◆ TASK TO COMPLETE ◆
Copy each record below exactly, please, and leave its pictures out.

Recorded data:
[Start of section]

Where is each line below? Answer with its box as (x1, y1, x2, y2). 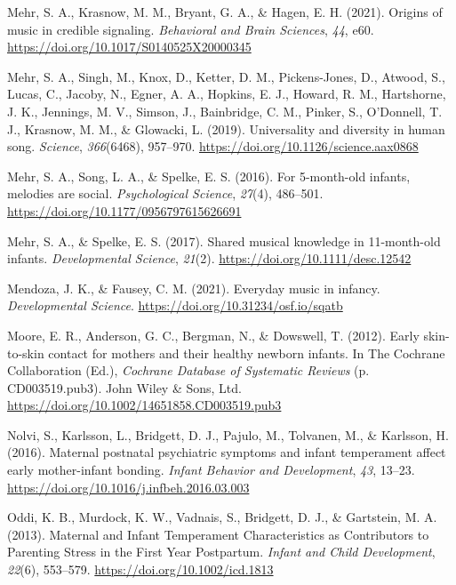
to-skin (7, 343, 44, 362)
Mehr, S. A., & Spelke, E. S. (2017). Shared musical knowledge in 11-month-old (7, 231, 441, 250)
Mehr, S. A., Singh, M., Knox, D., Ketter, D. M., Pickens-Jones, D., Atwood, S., (7, 67, 445, 85)
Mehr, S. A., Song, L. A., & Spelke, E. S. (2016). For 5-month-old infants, (7, 166, 411, 185)
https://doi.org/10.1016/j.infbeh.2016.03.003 (7, 477, 250, 496)
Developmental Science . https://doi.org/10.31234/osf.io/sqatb (7, 296, 343, 315)
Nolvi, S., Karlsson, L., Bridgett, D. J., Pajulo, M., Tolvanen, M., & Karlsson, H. (7, 425, 449, 444)
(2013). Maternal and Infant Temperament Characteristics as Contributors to (7, 525, 429, 543)
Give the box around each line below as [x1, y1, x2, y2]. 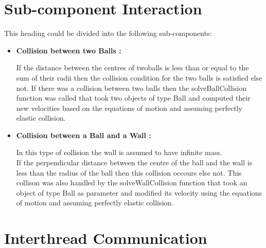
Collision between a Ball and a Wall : [16, 129, 151, 140]
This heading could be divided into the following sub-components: [4, 28, 212, 39]
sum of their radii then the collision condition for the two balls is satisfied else [16, 72, 262, 83]
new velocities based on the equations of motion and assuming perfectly [16, 102, 242, 113]
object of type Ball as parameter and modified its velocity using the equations [16, 187, 262, 198]
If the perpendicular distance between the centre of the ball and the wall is [16, 157, 253, 168]
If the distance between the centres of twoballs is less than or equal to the [16, 62, 249, 73]
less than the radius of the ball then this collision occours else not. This [16, 167, 242, 178]
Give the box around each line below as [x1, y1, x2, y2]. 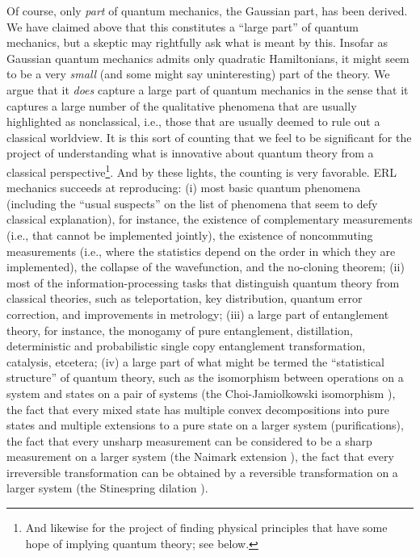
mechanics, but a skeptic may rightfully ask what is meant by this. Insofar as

[End of section]

◆ RESULT OF THE EXERCISE ◆
Where is each line below? Answer with its box as (x1, y1, x2, y2). 
to-skin (7, 343, 44, 362)
Mehr, S. A., & Spelke, E. S. (2017). Shared musical knowledge in 11-month-old (7, 231, 441, 250)
Mehr, S. A., Singh, M., Knox, D., Ketter, D. M., Pickens-Jones, D., Atwood, S., (7, 67, 445, 85)
Mehr, S. A., Song, L. A., & Spelke, E. S. (2016). For 5-month-old infants, (7, 166, 411, 185)
https://doi.org/10.1016/j.infbeh.2016.03.003 (7, 477, 250, 496)
Developmental Science . https://doi.org/10.31234/osf.io/sqatb (7, 296, 343, 315)
Nolvi, S., Karlsson, L., Bridgett, D. J., Pajulo, M., Tolvanen, M., & Karlsson, H. (7, 425, 449, 444)
(2013). Maternal and Infant Temperament Characteristics as Contributors to (7, 525, 429, 543)
Give the box around each line below as [x1, y1, x2, y2]. 
Collision between a Ball and a Wall : [16, 129, 151, 140]
This heading could be divided into the following sub-components: [4, 28, 212, 39]
sum of their radii then the collision condition for the two balls is satisfied else [16, 72, 262, 83]
new velocities based on the equations of motion and assuming perfectly [16, 102, 242, 113]
object of type Ball as parameter and modified its velocity using the equations [16, 187, 262, 198]
If the perpendicular distance between the centre of the ball and the wall is [16, 157, 253, 168]
If the distance between the centres of twoballs is less than or equal to the [16, 62, 249, 73]
less than the radius of the ball then this collision occours else not. This [16, 167, 242, 178]
Give the box around each line below as [x1, y1, x2, y2]. 
mechanics, but a skeptic may rightfully ask what is meant by this. Insofar as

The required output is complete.